*Data shown:*

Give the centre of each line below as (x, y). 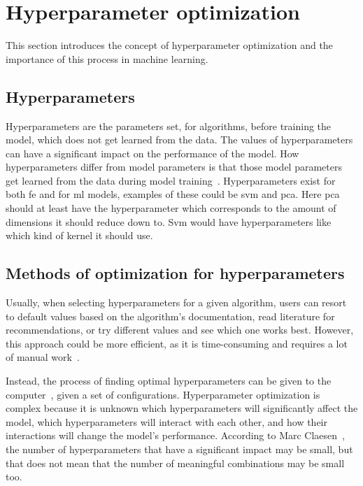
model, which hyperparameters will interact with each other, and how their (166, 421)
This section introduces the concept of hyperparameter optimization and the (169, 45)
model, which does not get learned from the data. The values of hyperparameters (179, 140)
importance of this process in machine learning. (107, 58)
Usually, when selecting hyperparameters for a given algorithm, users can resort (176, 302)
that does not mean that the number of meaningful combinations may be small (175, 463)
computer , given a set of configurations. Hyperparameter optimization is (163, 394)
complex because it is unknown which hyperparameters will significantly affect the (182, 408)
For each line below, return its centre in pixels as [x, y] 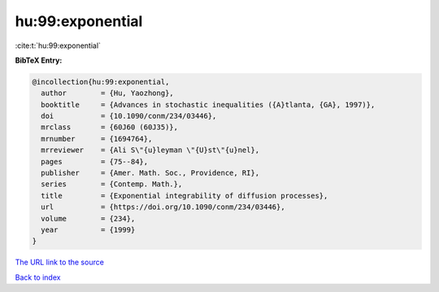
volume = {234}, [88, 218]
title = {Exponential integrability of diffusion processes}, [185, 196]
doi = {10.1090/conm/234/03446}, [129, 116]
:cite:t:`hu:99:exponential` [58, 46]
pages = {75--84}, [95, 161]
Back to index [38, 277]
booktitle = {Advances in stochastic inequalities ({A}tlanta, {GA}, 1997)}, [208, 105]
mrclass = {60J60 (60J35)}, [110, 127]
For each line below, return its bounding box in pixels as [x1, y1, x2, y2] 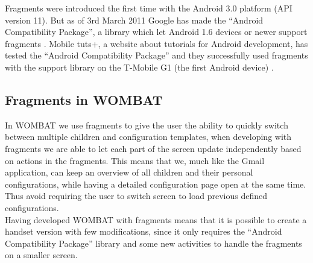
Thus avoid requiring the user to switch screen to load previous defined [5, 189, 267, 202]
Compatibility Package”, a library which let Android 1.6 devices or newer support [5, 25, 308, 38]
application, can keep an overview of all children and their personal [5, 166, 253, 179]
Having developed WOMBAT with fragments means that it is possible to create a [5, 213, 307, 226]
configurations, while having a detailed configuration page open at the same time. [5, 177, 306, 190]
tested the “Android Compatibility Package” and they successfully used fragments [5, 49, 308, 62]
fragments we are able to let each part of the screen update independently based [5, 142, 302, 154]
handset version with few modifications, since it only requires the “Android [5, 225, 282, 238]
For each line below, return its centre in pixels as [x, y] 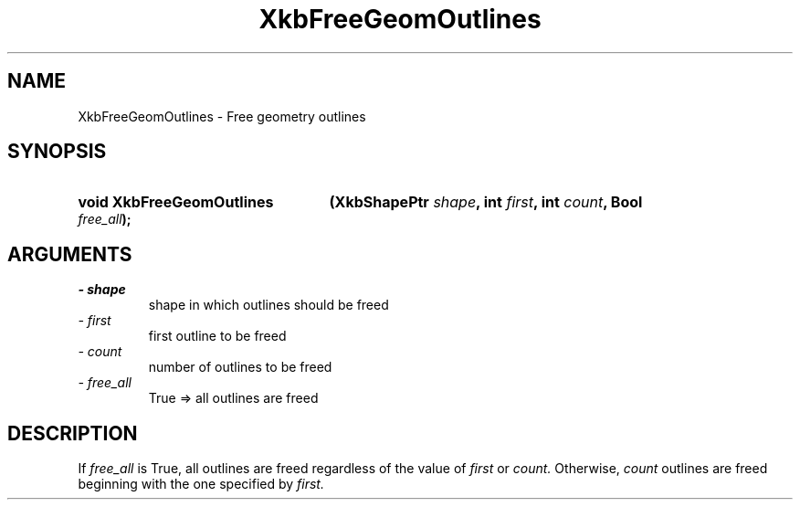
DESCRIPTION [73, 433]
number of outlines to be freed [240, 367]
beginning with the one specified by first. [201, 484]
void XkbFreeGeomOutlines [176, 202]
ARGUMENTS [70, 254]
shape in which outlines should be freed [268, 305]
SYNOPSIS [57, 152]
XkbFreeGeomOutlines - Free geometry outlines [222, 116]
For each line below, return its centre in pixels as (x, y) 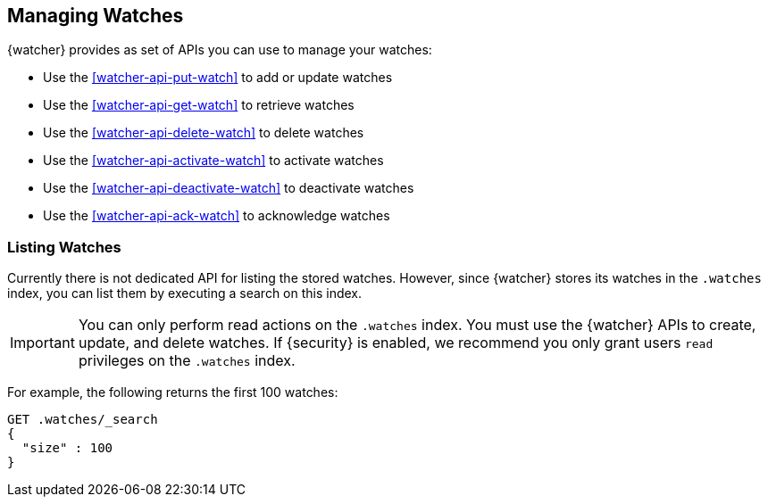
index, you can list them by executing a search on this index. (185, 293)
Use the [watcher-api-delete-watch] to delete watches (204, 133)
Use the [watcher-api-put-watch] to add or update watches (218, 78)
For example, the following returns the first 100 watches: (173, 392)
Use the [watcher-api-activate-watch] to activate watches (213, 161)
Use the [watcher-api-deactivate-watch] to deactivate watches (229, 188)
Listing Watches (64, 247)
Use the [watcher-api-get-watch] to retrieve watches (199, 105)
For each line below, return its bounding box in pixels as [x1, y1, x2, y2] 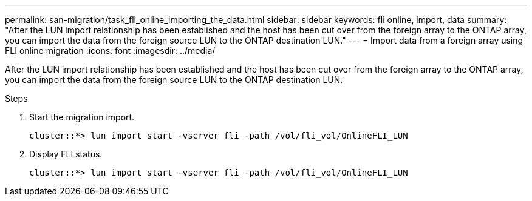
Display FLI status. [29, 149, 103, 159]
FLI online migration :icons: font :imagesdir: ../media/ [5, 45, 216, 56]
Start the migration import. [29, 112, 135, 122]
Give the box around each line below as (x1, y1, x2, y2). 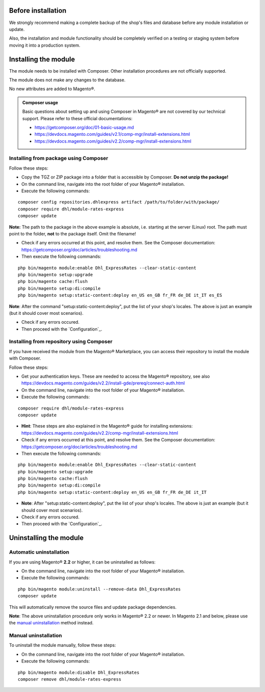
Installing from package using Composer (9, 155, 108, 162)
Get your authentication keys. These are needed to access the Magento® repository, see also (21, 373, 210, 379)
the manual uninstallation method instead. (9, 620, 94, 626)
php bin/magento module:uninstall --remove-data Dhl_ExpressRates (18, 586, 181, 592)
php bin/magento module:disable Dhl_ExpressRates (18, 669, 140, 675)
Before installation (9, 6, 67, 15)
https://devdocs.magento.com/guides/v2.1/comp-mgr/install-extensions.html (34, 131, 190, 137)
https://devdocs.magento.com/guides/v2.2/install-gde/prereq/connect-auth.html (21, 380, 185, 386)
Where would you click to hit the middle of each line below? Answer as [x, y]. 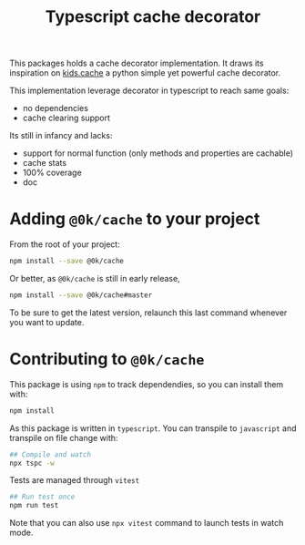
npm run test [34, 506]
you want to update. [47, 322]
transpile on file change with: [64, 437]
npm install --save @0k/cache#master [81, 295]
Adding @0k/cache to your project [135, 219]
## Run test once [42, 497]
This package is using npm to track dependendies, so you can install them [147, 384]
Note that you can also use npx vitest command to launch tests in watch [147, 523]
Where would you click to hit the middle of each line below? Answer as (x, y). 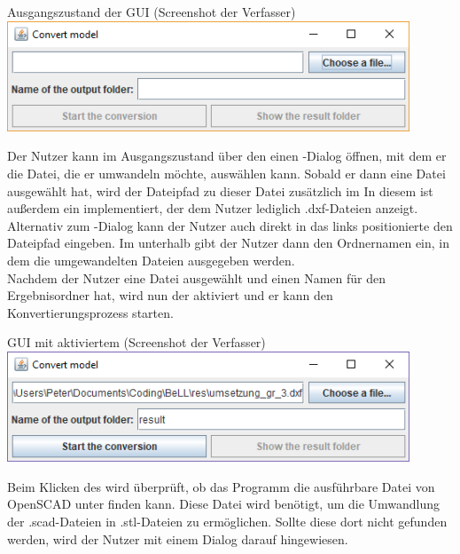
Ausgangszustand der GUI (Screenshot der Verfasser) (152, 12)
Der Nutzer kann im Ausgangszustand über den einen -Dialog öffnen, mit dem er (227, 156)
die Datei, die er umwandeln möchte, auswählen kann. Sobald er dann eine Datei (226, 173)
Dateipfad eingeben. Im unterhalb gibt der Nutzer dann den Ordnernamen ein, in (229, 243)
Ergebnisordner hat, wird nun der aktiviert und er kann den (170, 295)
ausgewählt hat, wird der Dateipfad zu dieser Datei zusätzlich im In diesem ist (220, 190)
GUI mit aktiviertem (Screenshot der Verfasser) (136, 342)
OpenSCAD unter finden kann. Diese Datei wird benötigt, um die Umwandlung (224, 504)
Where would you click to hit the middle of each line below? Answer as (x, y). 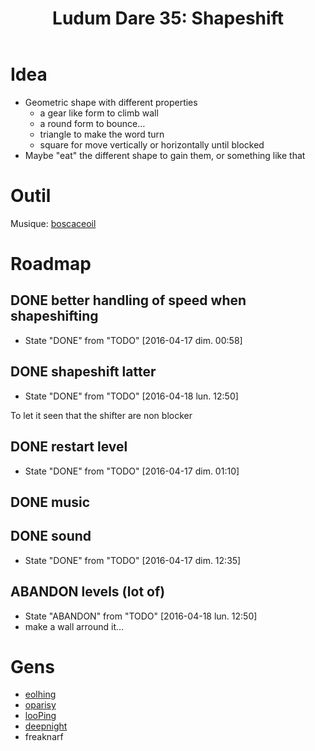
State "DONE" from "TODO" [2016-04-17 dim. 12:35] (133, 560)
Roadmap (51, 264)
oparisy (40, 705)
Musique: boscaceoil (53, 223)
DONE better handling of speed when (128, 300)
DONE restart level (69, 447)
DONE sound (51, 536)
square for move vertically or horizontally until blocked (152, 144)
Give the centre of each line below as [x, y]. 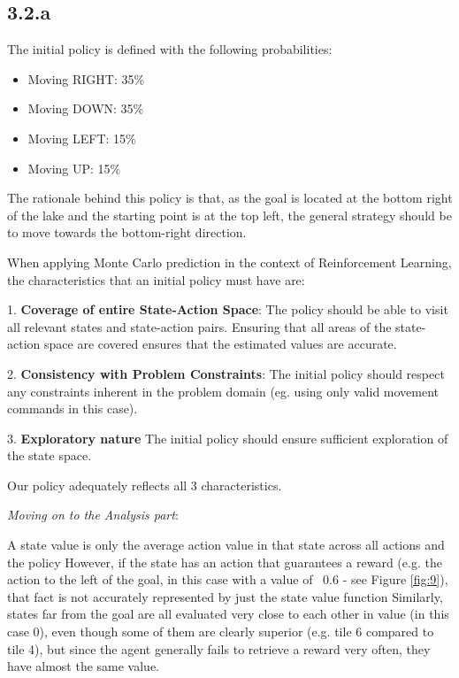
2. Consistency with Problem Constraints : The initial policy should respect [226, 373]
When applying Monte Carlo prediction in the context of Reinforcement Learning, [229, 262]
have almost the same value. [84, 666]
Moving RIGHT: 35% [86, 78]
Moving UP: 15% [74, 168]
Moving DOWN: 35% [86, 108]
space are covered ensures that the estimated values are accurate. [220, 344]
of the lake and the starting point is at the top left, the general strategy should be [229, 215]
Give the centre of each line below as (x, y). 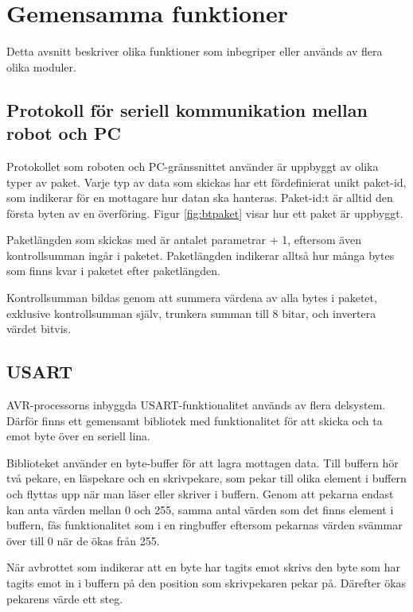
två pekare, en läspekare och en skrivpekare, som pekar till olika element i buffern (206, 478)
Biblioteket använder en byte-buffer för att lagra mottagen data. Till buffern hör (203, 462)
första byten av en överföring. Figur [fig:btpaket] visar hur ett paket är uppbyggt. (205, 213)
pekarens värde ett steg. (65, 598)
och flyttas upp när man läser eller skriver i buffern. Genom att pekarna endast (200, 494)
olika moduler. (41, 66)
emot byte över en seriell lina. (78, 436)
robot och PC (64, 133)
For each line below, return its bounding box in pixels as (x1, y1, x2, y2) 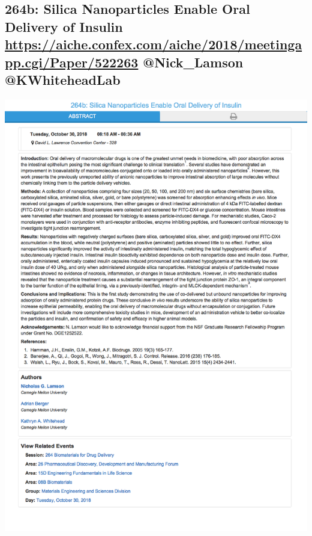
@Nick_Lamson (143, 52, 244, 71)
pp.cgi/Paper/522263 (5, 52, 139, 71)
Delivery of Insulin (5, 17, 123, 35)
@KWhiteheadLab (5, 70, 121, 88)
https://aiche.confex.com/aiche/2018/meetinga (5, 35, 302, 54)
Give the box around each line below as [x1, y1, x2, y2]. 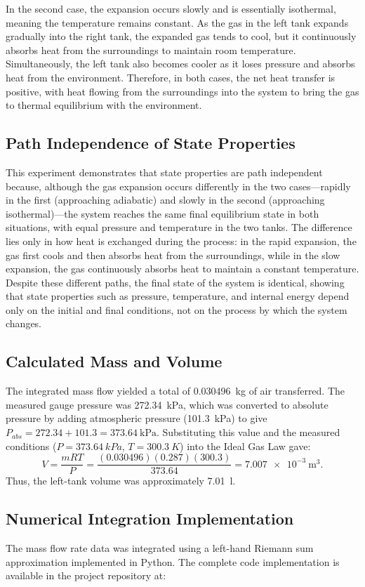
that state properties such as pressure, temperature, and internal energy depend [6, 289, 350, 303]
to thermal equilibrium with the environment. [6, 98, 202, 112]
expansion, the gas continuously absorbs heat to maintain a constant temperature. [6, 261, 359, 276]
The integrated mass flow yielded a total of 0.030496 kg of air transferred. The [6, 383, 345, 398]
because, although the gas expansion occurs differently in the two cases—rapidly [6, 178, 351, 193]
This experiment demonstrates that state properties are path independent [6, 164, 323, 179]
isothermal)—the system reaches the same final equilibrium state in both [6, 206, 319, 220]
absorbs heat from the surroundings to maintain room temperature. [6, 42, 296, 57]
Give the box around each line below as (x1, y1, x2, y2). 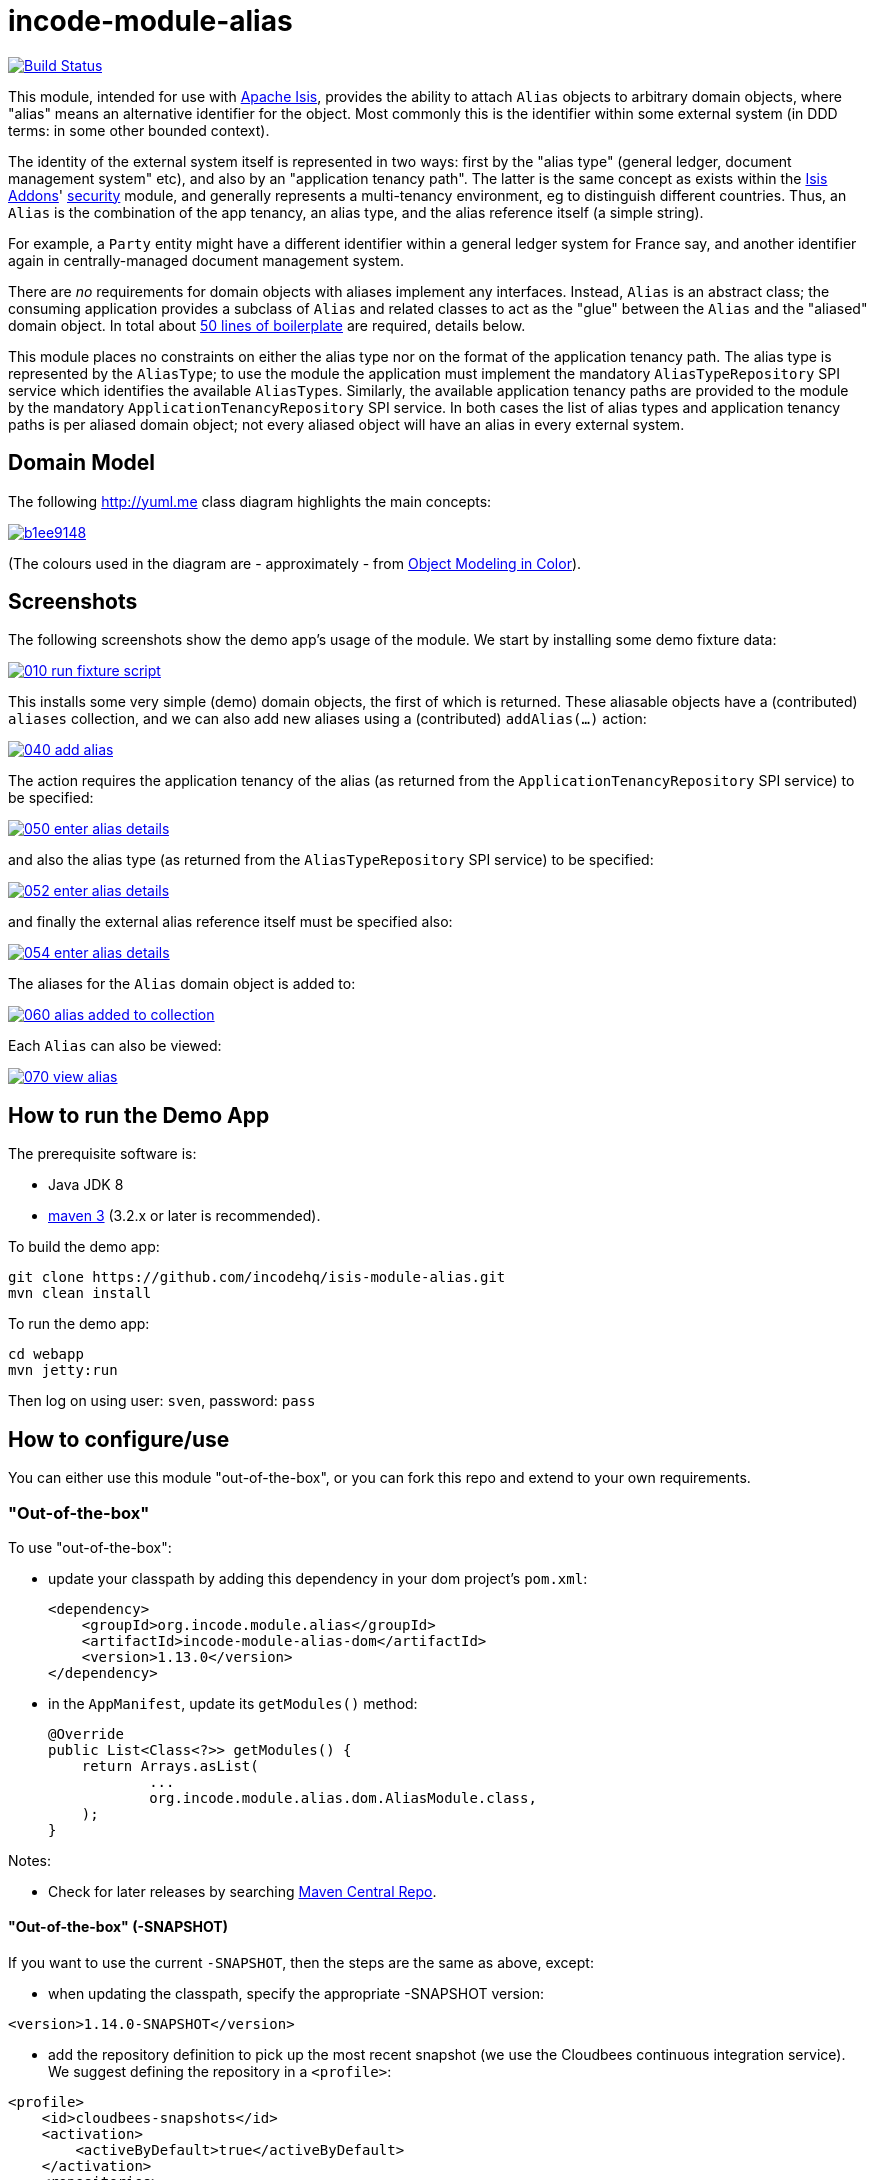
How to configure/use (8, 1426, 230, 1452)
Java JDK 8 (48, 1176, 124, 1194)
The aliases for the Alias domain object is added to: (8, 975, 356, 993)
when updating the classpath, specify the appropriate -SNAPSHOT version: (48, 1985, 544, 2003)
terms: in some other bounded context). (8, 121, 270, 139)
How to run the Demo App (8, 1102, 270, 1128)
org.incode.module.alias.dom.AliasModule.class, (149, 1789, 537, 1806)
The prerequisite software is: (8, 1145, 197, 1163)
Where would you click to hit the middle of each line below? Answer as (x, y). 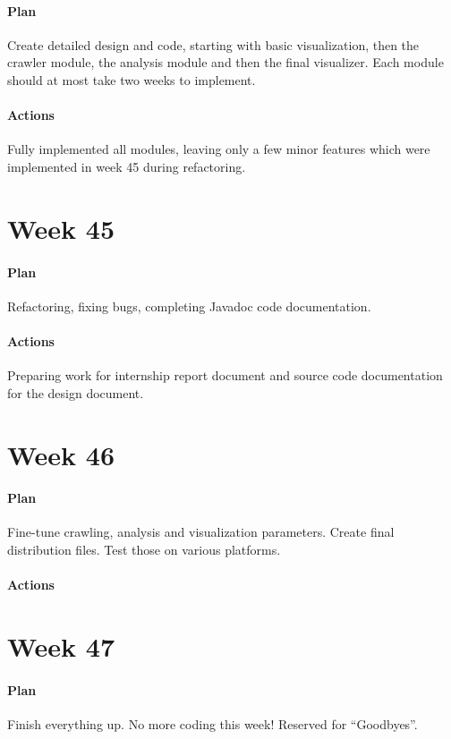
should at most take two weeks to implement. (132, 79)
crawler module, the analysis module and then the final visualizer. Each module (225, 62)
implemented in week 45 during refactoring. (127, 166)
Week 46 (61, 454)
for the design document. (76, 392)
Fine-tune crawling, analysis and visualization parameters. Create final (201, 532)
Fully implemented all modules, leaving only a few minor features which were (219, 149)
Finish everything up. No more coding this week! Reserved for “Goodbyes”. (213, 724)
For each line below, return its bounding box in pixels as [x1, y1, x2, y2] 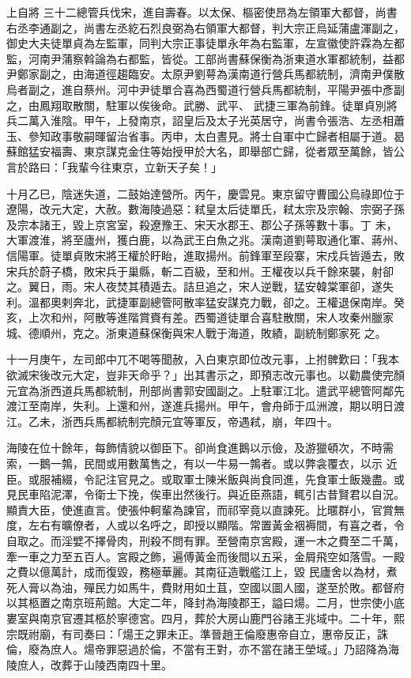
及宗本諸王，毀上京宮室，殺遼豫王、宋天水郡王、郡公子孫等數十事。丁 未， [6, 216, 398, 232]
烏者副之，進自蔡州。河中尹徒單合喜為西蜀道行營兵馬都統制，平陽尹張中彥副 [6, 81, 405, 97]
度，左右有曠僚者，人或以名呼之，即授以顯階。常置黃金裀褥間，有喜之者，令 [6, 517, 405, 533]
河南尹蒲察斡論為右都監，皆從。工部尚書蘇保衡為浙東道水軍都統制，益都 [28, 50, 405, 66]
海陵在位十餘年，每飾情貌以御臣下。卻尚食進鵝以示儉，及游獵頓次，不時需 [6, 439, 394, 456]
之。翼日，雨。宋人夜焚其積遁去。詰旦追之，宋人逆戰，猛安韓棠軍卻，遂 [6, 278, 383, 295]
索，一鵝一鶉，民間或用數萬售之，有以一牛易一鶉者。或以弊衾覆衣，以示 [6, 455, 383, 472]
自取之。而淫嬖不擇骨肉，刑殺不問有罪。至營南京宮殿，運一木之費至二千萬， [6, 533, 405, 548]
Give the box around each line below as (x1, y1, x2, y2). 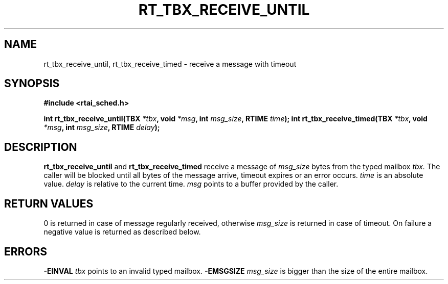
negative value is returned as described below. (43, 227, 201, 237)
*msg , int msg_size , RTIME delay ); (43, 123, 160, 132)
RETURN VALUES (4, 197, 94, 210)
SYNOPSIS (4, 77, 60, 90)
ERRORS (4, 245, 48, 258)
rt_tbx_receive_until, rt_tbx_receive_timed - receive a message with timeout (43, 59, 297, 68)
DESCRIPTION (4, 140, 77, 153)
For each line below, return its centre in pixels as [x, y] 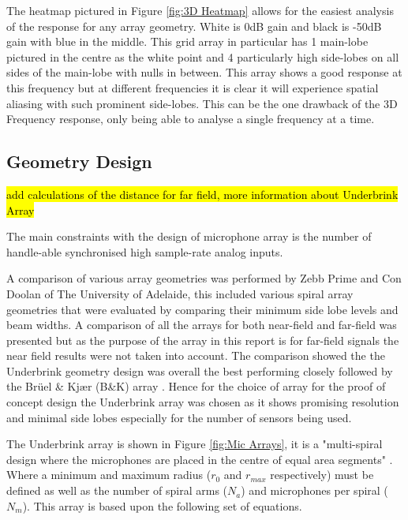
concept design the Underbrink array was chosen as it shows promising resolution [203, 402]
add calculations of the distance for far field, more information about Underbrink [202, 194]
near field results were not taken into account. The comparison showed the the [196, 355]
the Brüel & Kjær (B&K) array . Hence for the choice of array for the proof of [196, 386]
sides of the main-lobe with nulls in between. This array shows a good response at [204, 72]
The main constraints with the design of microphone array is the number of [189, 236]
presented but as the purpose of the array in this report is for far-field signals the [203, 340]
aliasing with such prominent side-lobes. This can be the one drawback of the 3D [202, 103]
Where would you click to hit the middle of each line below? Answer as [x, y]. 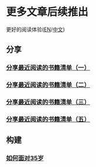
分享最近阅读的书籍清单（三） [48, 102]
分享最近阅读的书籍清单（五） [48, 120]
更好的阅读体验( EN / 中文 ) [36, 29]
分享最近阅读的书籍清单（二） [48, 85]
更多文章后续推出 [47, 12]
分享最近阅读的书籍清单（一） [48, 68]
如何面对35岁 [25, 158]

*What is expected:* Without the pictures, set down the lines above from the line with "When applying Monte" up to and including the line with "because, although the" exactly as they stand.

*Reply:*
When applying Monte Carlo prediction in the context of Reinforcement Learning, [229, 262]
have almost the same value. [84, 666]
Moving RIGHT: 35% [86, 78]
Moving UP: 15% [74, 168]
Moving DOWN: 35% [86, 108]
space are covered ensures that the estimated values are accurate. [220, 344]
of the lake and the starting point is at the top left, the general strategy should be [229, 215]
Give the centre of each line below as (x, y). 
två pekare, en läspekare och en skrivpekare, som pekar till olika element i buffern (206, 478)
Biblioteket använder en byte-buffer för att lagra mottagen data. Till buffern hör (203, 462)
första byten av en överföring. Figur [fig:btpaket] visar hur ett paket är uppbyggt. (205, 213)
pekarens värde ett steg. (65, 598)
och flyttas upp när man läser eller skriver i buffern. Genom att pekarna endast (200, 494)
olika moduler. (41, 66)
emot byte över en seriell lina. (78, 436)
robot och PC (64, 133)
For each line below, return its bounding box in pixels as (x1, y1, x2, y2) 
@Nick_Lamson (143, 52, 244, 71)
pp.cgi/Paper/522263 (5, 52, 139, 71)
Delivery of Insulin (5, 17, 123, 35)
@KWhiteheadLab (5, 70, 121, 88)
https://aiche.confex.com/aiche/2018/meetinga (5, 35, 302, 54)
Give the box around each line below as [x1, y1, x2, y2]. 
that state properties such as pressure, temperature, and internal energy depend [6, 289, 350, 303]
to thermal equilibrium with the environment. [6, 98, 202, 112]
expansion, the gas continuously absorbs heat to maintain a constant temperature. [6, 261, 359, 276]
The integrated mass flow yielded a total of 0.030496 kg of air transferred. The [6, 383, 345, 398]
because, although the gas expansion occurs differently in the two cases—rapidly [6, 178, 351, 193]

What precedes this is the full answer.